Wilson intervals at small N

AI Crucible grades a handful of attempts per puzzle, never hundreds. At that scale the classical normal-approximation (Wald) confidence interval is inadmissible — it under-states uncertainty and degenerates at the 0-of-N and N-of-N boundaries. AI Crucible uses the Wilson score interval (and the conservative Clopper–Pearson exact interval when it must not understate uncertainty), both of which stay sane and informative at small N and never escape [0, 1].

The graduation rule

A Lab puzzle graduates to Arena only when its Wilson 95% interval shows it is neither trivial nor impossible — both ruled out in a single test:

0.10 ≤ wilson_lower   AND   wilson_upper ≤ 0.90

The lower-bound clause kills impossible puzzles: a 0-of-20 puzzle has a low Wilson lower bound — no evidence anyone can clear even 10%.
The upper-bound clause kills trivial puzzles: a 20-of-20 puzzle has a high Wilson upper bound — no evidence it ever stumps anyone.
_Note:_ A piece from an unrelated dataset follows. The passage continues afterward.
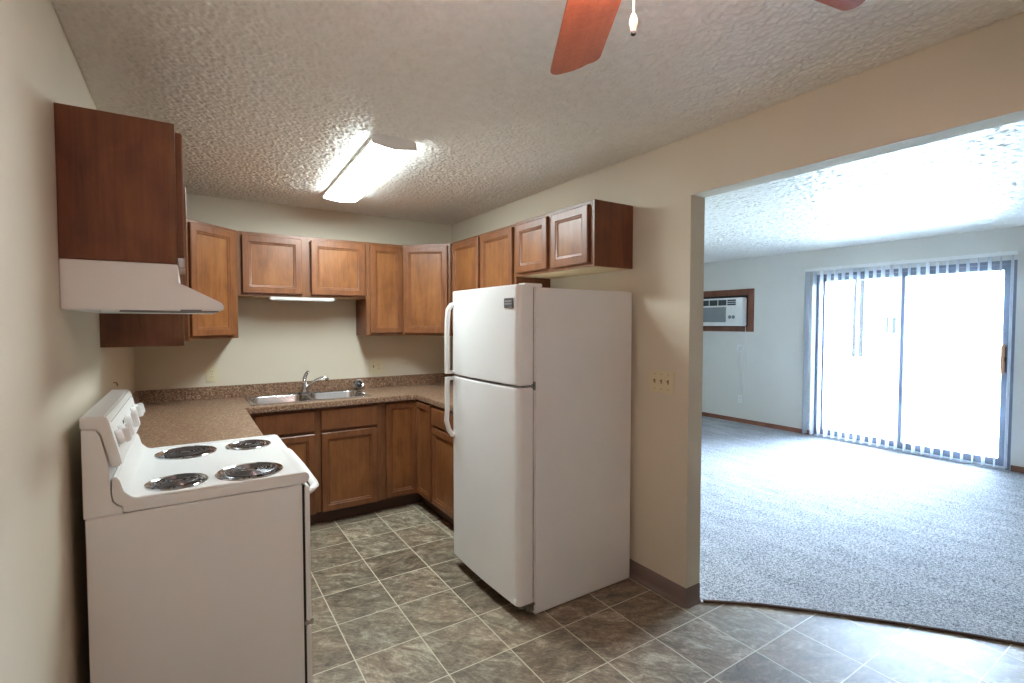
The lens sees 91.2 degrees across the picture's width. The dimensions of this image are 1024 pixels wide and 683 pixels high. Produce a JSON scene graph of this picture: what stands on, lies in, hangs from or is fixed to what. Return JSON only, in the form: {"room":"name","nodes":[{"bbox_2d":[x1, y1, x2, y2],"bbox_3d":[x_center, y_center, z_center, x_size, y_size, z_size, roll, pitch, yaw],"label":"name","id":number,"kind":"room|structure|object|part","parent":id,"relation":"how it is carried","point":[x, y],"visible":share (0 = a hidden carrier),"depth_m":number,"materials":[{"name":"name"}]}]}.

A mid-rate puzzle (around 5-of-20) satisfies both and graduates. Using Wilson rather than Wald here is load-bearing precisely because the interesting candidates sit near the 0/N and N/N boundaries where the normal interval breaks down.

The scoring gate: conjunctive, with a tiebreaker

A weighted sum of “solve + elegance + novelty − penalties” is Goodhart-fragile: a capable agent can trade a little true performance for a lot of proxy reward. So ai-crucible separates the pass/fail decision from the ranking number.

The hard gate is a conjunction — it opens only when all of these hold:

The task oracle is satisfied (solved) and nothing required-to-still-work broke (no_regression) — the solved-and-no-regression pattern.
The graded solve quality meets the puzzle’s point_threshold.
No critical (adversarial-flavor) penalty fired — e.g. fetching the answer key or tampering with the verifier. A single critical penalty closes the gate even on an otherwise perfect solve.
Tool calls stayed within budget.
Wall-clock time stayed within budget.
If a novelty bonus was claimed, the cross-family panel validated it — you don’t get to assert your own bonus.

Only within that passing region does the net score (solve + elegance + novelty − penalties) matter, and it is used for leaderboards, never to open the gate. Two design guards keep any single axis from becoming a gaming magnet: elegance is scored as a ratio (canonical-call-count over calls-actually-used, so hard puzzles aren’t penalized against trivial ones) and is capped at 30% of the solve reward, while the novelty bonus is capped at 50% and applies only when panel-validated. A failing attempt scores 0.0, but the full breakdown of which conditions failed always rides in the score metadata, so a failure is legible rather than a bare zero.

Framing as a measured arm

Prompt framing is not a fixed choice in ai-crucible — it is a first-class measured variable. The same puzzle can be run under three arms, and ai-crucible characterizes its own prompt-effect as a built-in diagnostic:

neutral — the task and legitimate task feedback only.
self_referential (default) — a “beat your own previous best” mastery framing, applied deployment-plausibly. (Self-referenced mastery goals reliably out-perform social-comparison goals, which is why this is the default.)
social_standings — the old peer-standings/leaderboard framing, retained only as a measured arm and rendered as chrome, never as the default scored context.

Running a puzzle across arms turns “is this model sensitive to competitive framing?” into a measured number instead of a guess — and the same machinery doubles as the boundary-validation probe described in the Security model.